An exact copy of the entries, with every picture omitted, is what is needed here.

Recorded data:
######

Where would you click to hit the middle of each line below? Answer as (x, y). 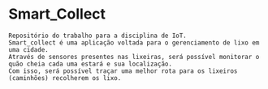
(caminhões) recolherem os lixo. (65, 78)
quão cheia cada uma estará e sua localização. (91, 64)
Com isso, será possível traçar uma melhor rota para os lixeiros (123, 71)
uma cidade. (28, 49)
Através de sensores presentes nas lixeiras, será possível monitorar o (134, 57)
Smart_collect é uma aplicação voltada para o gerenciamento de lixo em (134, 42)
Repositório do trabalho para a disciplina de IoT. (97, 36)
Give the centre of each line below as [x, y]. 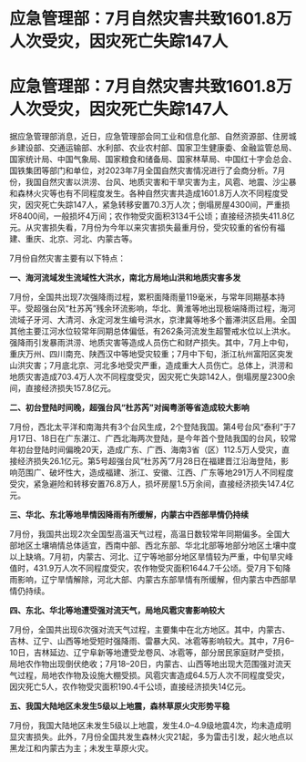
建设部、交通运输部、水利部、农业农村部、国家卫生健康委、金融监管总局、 [157, 148]
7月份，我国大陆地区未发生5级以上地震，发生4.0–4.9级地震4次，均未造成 [147, 726]
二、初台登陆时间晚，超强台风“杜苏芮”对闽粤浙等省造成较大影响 [130, 407]
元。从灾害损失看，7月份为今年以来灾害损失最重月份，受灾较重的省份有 [143, 228]
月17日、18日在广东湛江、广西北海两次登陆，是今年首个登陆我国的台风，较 [149, 438]
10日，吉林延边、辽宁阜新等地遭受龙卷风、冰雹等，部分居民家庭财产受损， [149, 653]
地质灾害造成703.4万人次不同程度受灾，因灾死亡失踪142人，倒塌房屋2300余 [153, 377]
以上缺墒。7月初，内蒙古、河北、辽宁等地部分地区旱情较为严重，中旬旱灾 [147, 557]
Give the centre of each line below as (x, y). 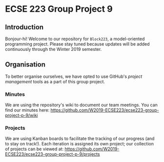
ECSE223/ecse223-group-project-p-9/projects (52, 154)
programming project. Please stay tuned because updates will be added (77, 44)
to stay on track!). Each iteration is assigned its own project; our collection (79, 144)
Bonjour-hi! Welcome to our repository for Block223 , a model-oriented (75, 39)
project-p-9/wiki (21, 116)
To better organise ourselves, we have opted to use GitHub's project (74, 76)
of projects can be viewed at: (34, 149)
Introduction (24, 27)
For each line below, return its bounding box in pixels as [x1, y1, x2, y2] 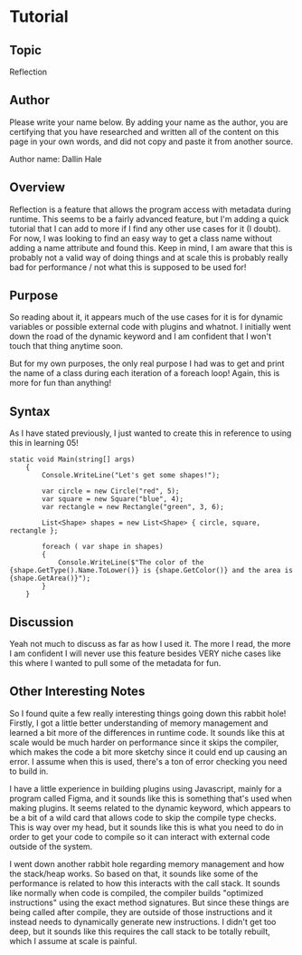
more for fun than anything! [9, 378, 111, 389]
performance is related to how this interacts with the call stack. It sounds [9, 877, 280, 889]
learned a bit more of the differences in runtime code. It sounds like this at [9, 727, 285, 738]
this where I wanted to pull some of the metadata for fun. [9, 658, 222, 669]
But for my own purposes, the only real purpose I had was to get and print [9, 358, 285, 369]
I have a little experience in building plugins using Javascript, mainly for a [9, 783, 282, 794]
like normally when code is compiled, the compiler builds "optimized [9, 887, 264, 898]
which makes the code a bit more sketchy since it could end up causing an [9, 746, 288, 757]
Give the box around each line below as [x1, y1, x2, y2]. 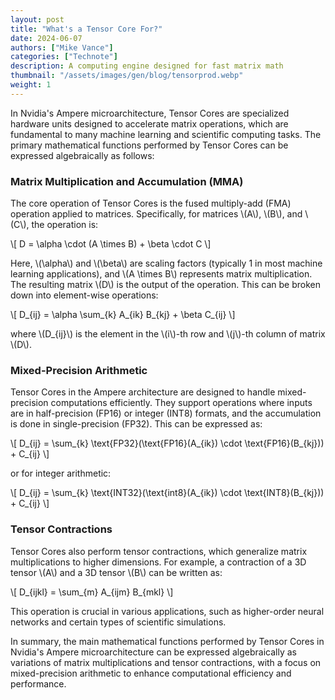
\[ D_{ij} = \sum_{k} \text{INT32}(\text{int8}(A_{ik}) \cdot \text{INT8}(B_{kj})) [10, 487, 325, 499]
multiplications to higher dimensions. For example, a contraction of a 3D [10, 556, 307, 568]
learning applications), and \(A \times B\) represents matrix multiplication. [10, 268, 313, 280]
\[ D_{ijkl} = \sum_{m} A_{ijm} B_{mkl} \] [10, 586, 174, 598]
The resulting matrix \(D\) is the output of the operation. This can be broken [10, 279, 321, 291]
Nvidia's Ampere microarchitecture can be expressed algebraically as [10, 646, 297, 658]
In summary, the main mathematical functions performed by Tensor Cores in [10, 635, 325, 647]
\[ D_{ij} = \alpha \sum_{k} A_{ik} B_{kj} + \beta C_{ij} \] [10, 309, 236, 321]
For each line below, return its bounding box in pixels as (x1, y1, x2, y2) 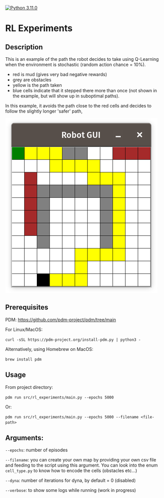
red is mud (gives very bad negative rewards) (12, 72, 107, 77)
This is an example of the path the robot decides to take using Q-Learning (5, 56, 159, 62)
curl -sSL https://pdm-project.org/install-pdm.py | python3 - (5, 337, 141, 342)
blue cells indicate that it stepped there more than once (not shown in (12, 88, 157, 93)
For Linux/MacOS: (5, 326, 43, 332)
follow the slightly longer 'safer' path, (5, 108, 83, 114)
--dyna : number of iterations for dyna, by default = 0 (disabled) (5, 477, 136, 484)
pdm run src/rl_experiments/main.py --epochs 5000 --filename (5, 414, 139, 419)
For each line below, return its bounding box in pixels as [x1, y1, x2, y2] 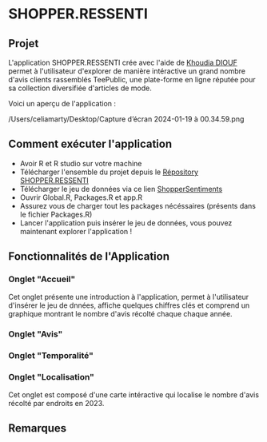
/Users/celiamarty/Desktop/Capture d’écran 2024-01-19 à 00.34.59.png [8, 114, 245, 124]
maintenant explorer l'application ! [19, 226, 133, 236]
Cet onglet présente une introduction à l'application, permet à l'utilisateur [8, 292, 249, 301]
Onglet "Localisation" [8, 372, 94, 383]
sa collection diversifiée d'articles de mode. [8, 83, 152, 93]
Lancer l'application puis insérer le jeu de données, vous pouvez [19, 217, 233, 228]
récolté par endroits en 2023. [8, 398, 105, 408]
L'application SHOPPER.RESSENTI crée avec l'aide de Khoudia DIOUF [8, 58, 237, 67]
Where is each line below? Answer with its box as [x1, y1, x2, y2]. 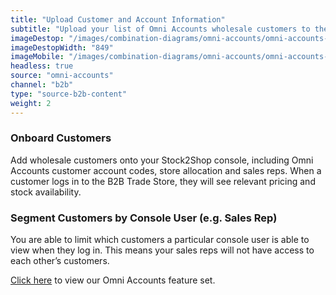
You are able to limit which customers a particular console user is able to [10, 234, 310, 246]
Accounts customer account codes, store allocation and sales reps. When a [10, 164, 322, 176]
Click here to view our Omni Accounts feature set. [10, 274, 216, 286]
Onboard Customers [10, 131, 112, 145]
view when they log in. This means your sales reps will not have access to [10, 244, 315, 256]
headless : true [10, 61, 74, 71]
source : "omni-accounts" [10, 71, 114, 81]
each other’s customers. [10, 255, 110, 267]
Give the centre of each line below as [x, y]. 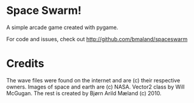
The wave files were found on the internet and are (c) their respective [93, 80]
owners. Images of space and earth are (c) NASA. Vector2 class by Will [95, 87]
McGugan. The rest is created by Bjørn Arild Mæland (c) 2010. [84, 93]
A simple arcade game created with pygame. [62, 27]
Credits [25, 64]
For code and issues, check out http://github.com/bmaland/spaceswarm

######

Result:
Where would you click to hit the middle of each line below? Answer as (x, y). 
(caminhões) recolherem os lixo. (65, 78)
quão cheia cada uma estará e sua localização. (91, 64)
Com isso, será possível traçar uma melhor rota para os lixeiros (123, 71)
uma cidade. (28, 49)
Através de sensores presentes nas lixeiras, será possível monitorar o (134, 57)
Smart_collect é uma aplicação voltada para o gerenciamento de lixo em (134, 42)
Repositório do trabalho para a disciplina de IoT. (97, 36)
Give the centre of each line below as [x, y]. 
建设部、交通运输部、水利部、农业农村部、国家卫生健康委、金融监管总局、 [157, 148]
7月份，我国大陆地区未发生5级以上地震，发生4.0–4.9级地震4次，均未造成 [147, 726]
二、初台登陆时间晚，超强台风“杜苏芮”对闽粤浙等省造成较大影响 [130, 407]
元。从灾害损失看，7月份为今年以来灾害损失最重月份，受灾较重的省份有 [143, 228]
月17日、18日在广东湛江、广西北海两次登陆，是今年首个登陆我国的台风，较 [149, 438]
10日，吉林延边、辽宁阜新等地遭受龙卷风、冰雹等，部分居民家庭财产受损， [149, 653]
地质灾害造成703.4万人次不同程度受灾，因灾死亡失踪142人，倒塌房屋2300余 [153, 377]
以上缺墒。7月初，内蒙古、河北、辽宁等地部分地区旱情较为严重，中旬旱灾 [147, 557]
Give the centre of each line below as (x, y). 
ECSE223/ecse223-group-project-p-9/projects (52, 154)
programming project. Please stay tuned because updates will be added (77, 44)
to stay on track!). Each iteration is assigned its own project; our collection (79, 144)
Bonjour-hi! Welcome to our repository for Block223 , a model-oriented (75, 39)
project-p-9/wiki (21, 116)
To better organise ourselves, we have opted to use GitHub's project (74, 76)
of projects can be viewed at: (34, 149)
Introduction (24, 27)
For each line below, return its bounding box in pixels as [x1, y1, x2, y2] 
more for fun than anything! [9, 378, 111, 389]
performance is related to how this interacts with the call stack. It sounds [9, 877, 280, 889]
learned a bit more of the differences in runtime code. It sounds like this at [9, 727, 285, 738]
this where I wanted to pull some of the metadata for fun. [9, 658, 222, 669]
But for my own purposes, the only real purpose I had was to get and print [9, 358, 285, 369]
I have a little experience in building plugins using Javascript, mainly for a [9, 783, 282, 794]
like normally when code is compiled, the compiler builds "optimized [9, 887, 264, 898]
which makes the code a bit more sketchy since it could end up causing an [9, 746, 288, 757]
Give the box around each line below as [x1, y1, x2, y2]. 
\[ D_{ij} = \sum_{k} \text{INT32}(\text{int8}(A_{ik}) \cdot \text{INT8}(B_{kj})) [10, 487, 325, 499]
multiplications to higher dimensions. For example, a contraction of a 3D [10, 556, 307, 568]
learning applications), and \(A \times B\) represents matrix multiplication. [10, 268, 313, 280]
\[ D_{ijkl} = \sum_{m} A_{ijm} B_{mkl} \] [10, 586, 174, 598]
The resulting matrix \(D\) is the output of the operation. This can be broken [10, 279, 321, 291]
Nvidia's Ampere microarchitecture can be expressed algebraically as [10, 646, 297, 658]
In summary, the main mathematical functions performed by Tensor Cores in [10, 635, 325, 647]
\[ D_{ij} = \alpha \sum_{k} A_{ik} B_{kj} + \beta C_{ij} \] [10, 309, 236, 321]
For each line below, return its bounding box in pixels as (x1, y1, x2, y2) 
red is mud (gives very bad negative rewards) (12, 72, 107, 77)
This is an example of the path the robot decides to take using Q-Learning (5, 56, 159, 62)
curl -sSL https://pdm-project.org/install-pdm.py | python3 - (5, 337, 141, 342)
blue cells indicate that it stepped there more than once (not shown in (12, 88, 157, 93)
For Linux/MacOS: (5, 326, 43, 332)
follow the slightly longer 'safer' path, (5, 108, 83, 114)
--dyna : number of iterations for dyna, by default = 0 (disabled) (5, 477, 136, 484)
pdm run src/rl_experiments/main.py --epochs 5000 --filename (5, 414, 139, 419)
For each line below, return its bounding box in pixels as [x1, y1, x2, y2] 
/Users/celiamarty/Desktop/Capture d’écran 2024-01-19 à 00.34.59.png [8, 114, 245, 124]
maintenant explorer l'application ! [19, 226, 133, 236]
Cet onglet présente une introduction à l'application, permet à l'utilisateur [8, 292, 249, 301]
Onglet "Localisation" [8, 372, 94, 383]
sa collection diversifiée d'articles de mode. [8, 83, 152, 93]
Lancer l'application puis insérer le jeu de données, vous pouvez [19, 217, 233, 228]
récolté par endroits en 2023. [8, 398, 105, 408]
L'application SHOPPER.RESSENTI crée avec l'aide de Khoudia DIOUF [8, 58, 237, 67]
Where is each line below? Answer with its box as [x1, y1, x2, y2]. 
You are able to limit which customers a particular console user is able to [10, 234, 310, 246]
Accounts customer account codes, store allocation and sales reps. When a [10, 164, 322, 176]
Click here to view our Omni Accounts feature set. [10, 274, 216, 286]
Onboard Customers [10, 131, 112, 145]
view when they log in. This means your sales reps will not have access to [10, 244, 315, 256]
headless : true [10, 61, 74, 71]
source : "omni-accounts" [10, 71, 114, 81]
each other’s customers. [10, 255, 110, 267]
Give the centre of each line below as [x, y]. 
The wave files were found on the internet and are (c) their respective [93, 80]
owners. Images of space and earth are (c) NASA. Vector2 class by Will [95, 87]
McGugan. The rest is created by Bjørn Arild Mæland (c) 2010. [84, 93]
A simple arcade game created with pygame. [62, 27]
Credits [25, 64]
For code and issues, check out http://github.com/bmaland/spaceswarm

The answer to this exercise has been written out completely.